Cuando un nuevo aminoacil-ARNt cae en la ranura A del ribosoma, el anticodón se alinea con el codón del ARNm. Si no hay complementariedad, el aminoacil-ARNt vuelve a salir de la ranura para ser sustituido por otro candidato. Sin embargo, si hay complementariedad (o algo lo suficientemente cercano, recordando la idea del bamboleo) entonces se forman enlaces H entre el codón y el anticodón, el ARNt cambia de conformación, lo que desplaza la conformación del EF-Tu, provocando la hidrólisis de GTP a GDP + Pi, y la liberación del aa-ARNt. La interacción codón-anticodón es lo suficientemente estable como para que la actividad catalítica del ribosoma hidrolice el enlace entre fMet y el ARNtf en la ranura P, y una el fMet al nuevo aminoácido con un enlace peptídico en la ranura A. El nuevo aminoácido sigue unido a su ARNt, y mientras ocurre este proceso, el ribosoma cambia de posición con respecto al ARNm y a los ARNt. Esto coloca el ARNtf ahora vacío (sin aminoácido unido) en la ranura E, el ARNtaa en la ranura P, unido a ese aa que está unido al Met, y la ranura A está de nuevo abierta para que entre un nuevo ARNt. El factor de elongación EF-G se une cerca de la ranura A en cuanto sale el EF-Tu, y es necesario para la translocación ribosomal, proporcionando energía para el proceso mediante la hidrólisis de un GTP que lleva consigo al ribosoma. Por la experiencia de mis alumnos, la mejor manera de aprender esto parece ser estudiar los diagramas y ver los movimientos de las moléculas, rellenando los detalles mecanísticos en su mente. Este proceso continúa hasta que el ribosoma pone la ranura A en línea con un codón de parada.
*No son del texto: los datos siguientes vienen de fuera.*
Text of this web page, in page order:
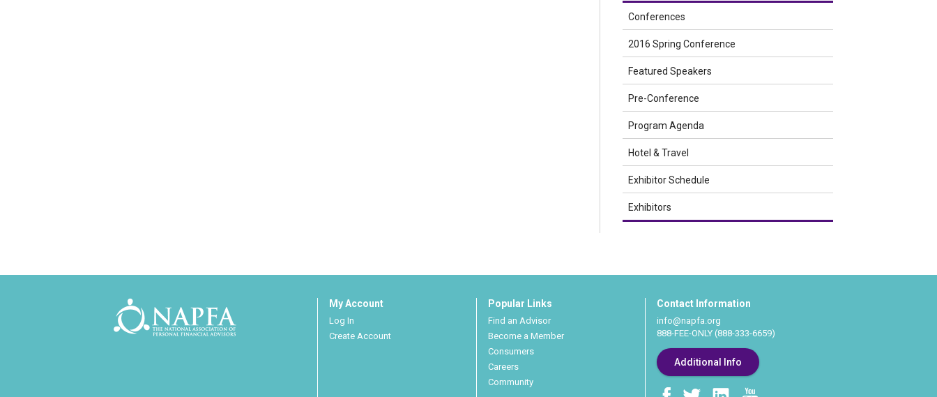
Conferences
2016 Spring Conference
Featured Speakers
Pre-Conference
Program Agenda
Hotel & Travel
Exhibitor Schedule
Exhibitors
My Account
Log In
Create Account
Popular Links
Find an Advisor
Become a Member
Consumers
Careers
Community
Contact Information
info@napfa.org
888-FEE-ONLY (888-333-6659)
Additional Info
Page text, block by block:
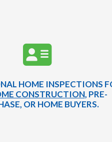
HOME INSPECTIONS
CONSTRUCTION, PRE-
OR HOME BUYERS.
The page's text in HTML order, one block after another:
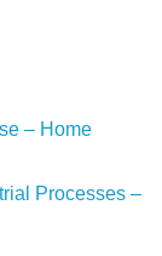
– Home
Processes –
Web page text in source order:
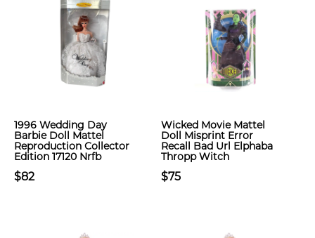
1996 Wedding Day
Barbie Doll Mattel
Reproduction Collector
Edition 17120 Nrfb
$82
Wicked Movie Mattel
Doll Misprint Error
Recall Bad Url Elphaba
Thropp Witch
$75
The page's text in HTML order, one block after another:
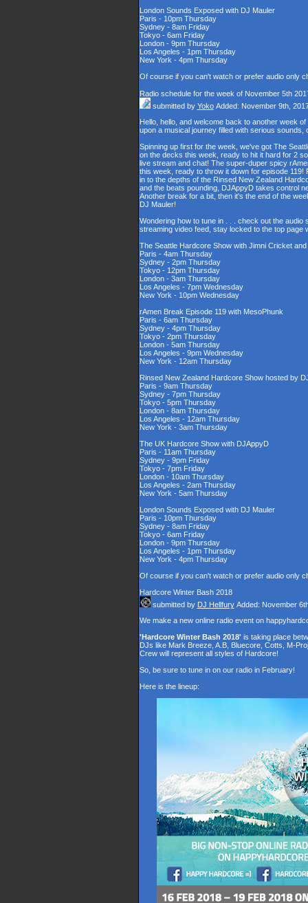
London Sounds Exposed with DJ Mauler
Paris - 10pm Thursday
Sydney - 8am Friday
Tokyo - 6am Friday
London - 9pm Thursday
Los Angeles - 1pm Thursday
New York - 4pm Thursday
Of course if you can't watch or prefer audio only
Radio schedule for the week of November 5th
submitted by Yoko Added: November 9th,
Hello, hello, and welcome back to another week
upon a musical journey filled with serious
Spinning up first for the week, we've got The
on the decks this week, ready to hit it hard for 2
live stream and chat! The super-duper spicy
this week, ready to throw it down for episode
in to the depths of the Rinsed New Zealand
and the beats pounding, DJAppyD takes control
Another break for a bit, then it's the end of the
DJ Mauler!
Wondering how to tune in . . . check out the audio
streaming video feed, stay locked to the top page
The Seattle Hardcore Show with Jimni Cricket and
Paris - 4am Thursday
Sydney - 2pm Thursday
Tokyo - 12pm Thursday
London - 3am Thursday
Los Angeles - 7pm Wednesday
New York - 10pm Wednesday
rAmen Break Episode 119 with MesoPhunk
Paris - 6am Thursday
Sydney - 4pm Thursday
Tokyo - 2pm Thursday
London - 5am Thursday
Los Angeles - 9pm Wednesday
New York - 12am Thursday
Rinsed New Zealand Hardcore Show hosted by
Paris - 9am Thursday
Sydney - 7pm Thursday
Tokyo - 5pm Thursday
London - 8am Thursday
Los Angeles - 12am Thursday
New York - 3am Thursday
The UK Hardcore Show with DJAppyD
Paris - 11am Thursday
Sydney - 9pm Friday
Tokyo - 7pm Friday
London - 10am Thursday
Los Angeles - 2am Thursday
New York - 5am Thursday
London Sounds Exposed with DJ Mauler
Paris - 10pm Thursday
Sydney - 8am Friday
Tokyo - 6am Friday
London - 9pm Thursday
Los Angeles - 1pm Thursday
New York - 4pm Thursday
Of course if you can't watch or prefer audio only
Hardcore Winter Bash 2018
submitted by DJ Hellfury Added: November
We make a new online radio event on
'Hardcore Winter Bash 2018' is taking place
DJs like Mark Breeze, A.B, Bluecore, Cotts, M-
Crew will represent all styles of Hardcore!
So, be sure to tune in on our radio in February!
Here is the lineup:
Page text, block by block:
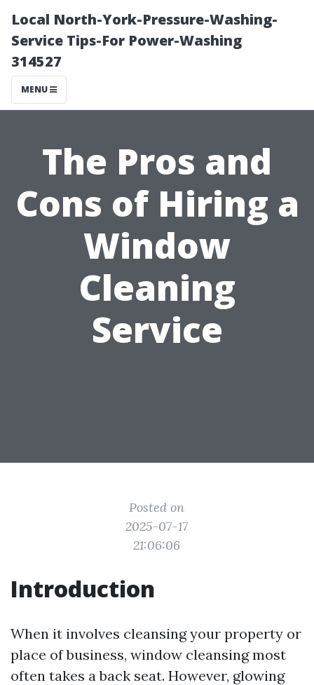
Local North-York-Pressure-Washing-
Service Tips-For Power-Washing
314527
MENU
The Pros and
Cons of Hiring a
Window
Cleaning
Service
Posted on
2025-07-17
21:06:06
Introduction
When it involves cleansing your property or
place of business, window cleansing most
often takes a back seat. However, glowing
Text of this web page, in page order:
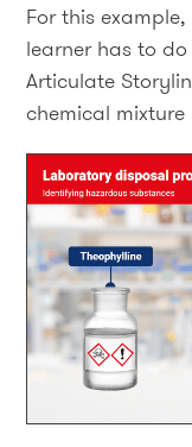
For this
learner has to
Articulate
chemical
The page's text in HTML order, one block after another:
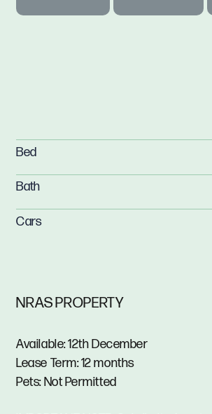
NRAS PROPERTY
Available: 12th December
Lease Term: 12 months
Pets: Not Permitted
Bed
Bath
Cars
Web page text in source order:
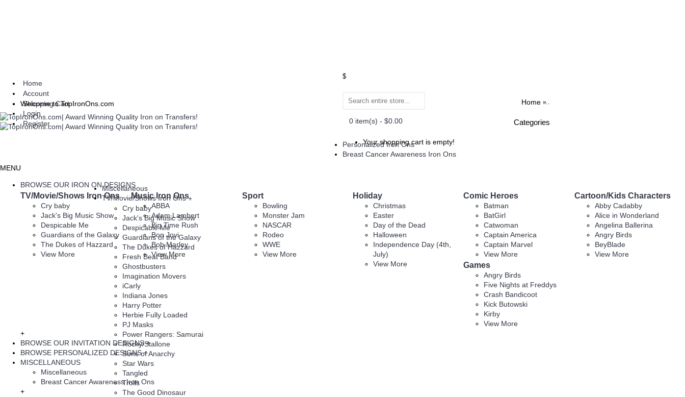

No hay ARNt con un anticodón para el codón de parada. En su lugar, hay un conjunto de factores de liberación que t en el sitio A del ribosoma, se unen al codón de parada y activan el ribosoma para cortar el enlace entre la cadena polipeptídica y el último ARNt (Figura \(\PageIndex{6}\)). Dependiendo de qué codón de parada esté presente, la RF1 (reconoce UAA o UAG) o la RF2 (para UAA o UGA) entra primero en la ranura A. El RF1 o el RF2 forman un complejo con el RF3, que participa en la posterior liberación del complejo RF de la ranura A. Esto es necesario porque una vez que el polipéptido ha sido liberado del ribosoma, el ARNm debe ser liberado. El factor de liberación del ribosoma (RRF) también se une a la ranura A, lo que provoca un cambio conformacional en el ribosoma liberando el ARNt anterior y ahora vacío. Por último, el EF-G se une al RRF y, junto con la hidrólisis del GTP, provoca la disociación del ribosoma en subunidades grandes y pequeñas. Obsérvese que es la combinación de EF-G/RRF la que causa la disociación; EF-G por sí solo desempeña un papel diferente en el movimiento del ribosoma cuando no está en el codón de parada.